● **Exercise**: Word for word, restate every record, though not the pictures.

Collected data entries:
■ ■ ■ ■ ■ ■ ■
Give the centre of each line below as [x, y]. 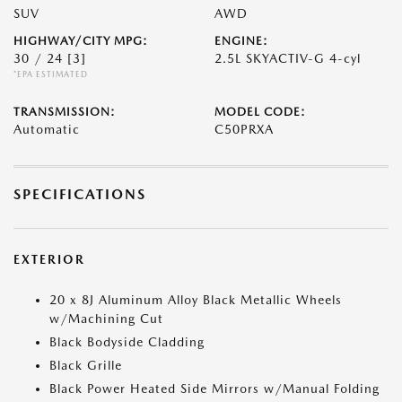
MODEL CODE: [260, 112]
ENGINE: [241, 41]
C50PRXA [244, 129]
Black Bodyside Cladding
■ ■ ■ ■ ■ ■ ■
● **Solution below**:
Give the centre of each line below as [x, y]. 
MODEL CODE: [260, 112]
ENGINE: [241, 41]
C50PRXA [244, 129]
Black Bodyside Cladding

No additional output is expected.